1752-11-30, de Voltaire [François Marie Arouet] à Charlotte Sophia van Aldenburg, countess of Bentinck.

Votre lettre madame est au dessus de celles de me de Maintenon, comme votre caractère au dessus du sien.
Elle disait que pour réussir à la cour il faut un esprit naturel et un cœur faux. Ce dernier talent dieu merci vous manquera toujours.

Comment pouvez vous imaginer que je ne vous ai pas envoyé la sottise tragique en question? esce que j'en fais sans les mettre à vos pieds? Si vous ne l'avez pas reçue par la poste, je vous demande en grâce de m'en instruire.

Je vous remercie de l'avis.
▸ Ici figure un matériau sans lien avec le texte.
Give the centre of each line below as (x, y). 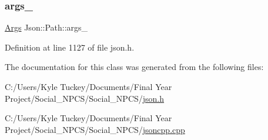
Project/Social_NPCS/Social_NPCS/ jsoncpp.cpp (95, 129)
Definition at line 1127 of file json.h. (70, 47)
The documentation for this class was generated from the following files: (134, 67)
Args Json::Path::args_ (46, 27)
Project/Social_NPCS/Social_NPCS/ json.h (85, 98)
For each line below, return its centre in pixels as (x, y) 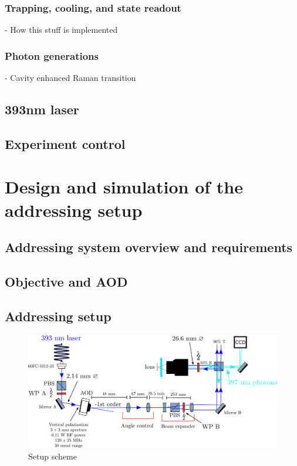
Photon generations (52, 55)
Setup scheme (53, 456)
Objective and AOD (66, 281)
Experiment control (65, 143)
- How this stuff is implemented (61, 30)
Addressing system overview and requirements (149, 247)
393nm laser (42, 109)
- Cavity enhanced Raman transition (70, 78)
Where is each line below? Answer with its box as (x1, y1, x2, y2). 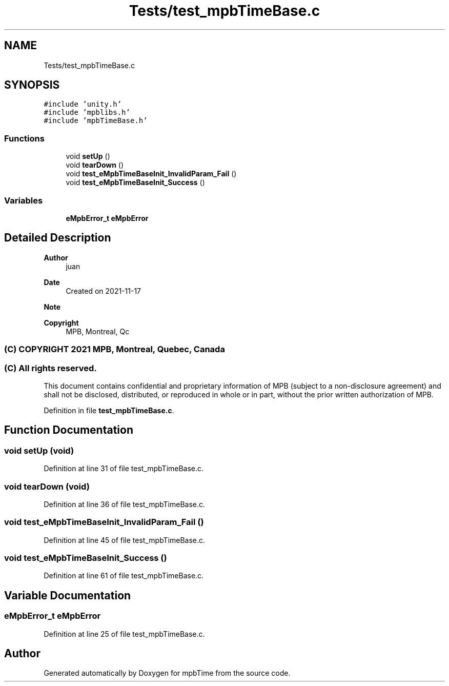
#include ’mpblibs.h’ (44, 108, 130, 117)
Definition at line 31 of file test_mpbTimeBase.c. (44, 464, 204, 473)
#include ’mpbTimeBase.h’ (44, 116, 148, 125)
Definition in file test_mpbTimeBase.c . (44, 406, 174, 415)
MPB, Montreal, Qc (66, 327, 130, 336)
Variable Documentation (4, 589, 131, 602)
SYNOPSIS (4, 78, 60, 92)
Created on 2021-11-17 (66, 286, 141, 295)
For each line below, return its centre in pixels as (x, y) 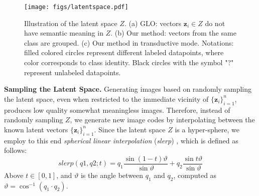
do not (215, 23)
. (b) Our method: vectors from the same (173, 33)
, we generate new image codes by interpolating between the (162, 120)
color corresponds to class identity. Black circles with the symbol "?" (129, 62)
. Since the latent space (130, 129)
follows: (16, 150)
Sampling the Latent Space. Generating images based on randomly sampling (128, 89)
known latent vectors (36, 129)
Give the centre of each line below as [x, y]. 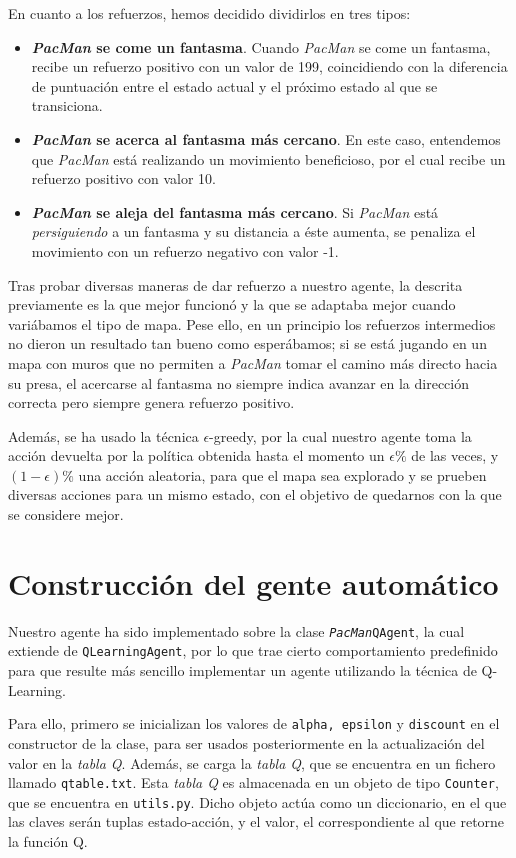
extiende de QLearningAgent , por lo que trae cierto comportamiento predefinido [253, 650]
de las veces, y [455, 455]
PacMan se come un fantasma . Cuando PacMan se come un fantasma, [261, 46]
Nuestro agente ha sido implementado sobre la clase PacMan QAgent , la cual [236, 630]
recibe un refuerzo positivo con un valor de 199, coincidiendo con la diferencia [269, 66]
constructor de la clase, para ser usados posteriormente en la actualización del [246, 742]
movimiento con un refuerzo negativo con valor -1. [185, 250]
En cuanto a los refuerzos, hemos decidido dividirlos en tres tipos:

Je vous jure que j'ignore entièrement ce dont le billet fait mention. Vous pouvez assurer hardiment que c'est une imposture. Il y en a bien d'autres. Je n'ay jamais rien vu de si ridicule que ce que je vois aujourd'huy, et je m'en moque. Il n'y a qu'à rire.

Laissez là Librekins. Je vivray et mourrai bien sans luy. Je ne viendray qu'avec le Roy. J'ay à vous parler baucoup plus que vous ne pensez, et je vous suis attaché baucoup plus que je ne vous le dis. Le diable est au champs. Deux marchands vous ont fait banqueroute, mais croyez moy, une femme de votre rang et de votre esprit n'en sera pas mauvaise marchande.

Je vous suplie de vouloir bien me mander quand le prince Louis de Virtemberg compte partir. Cela m'est essentiel pour un paquet très essentiel. Adieu madame, vous êtes adorable, et je vous adore.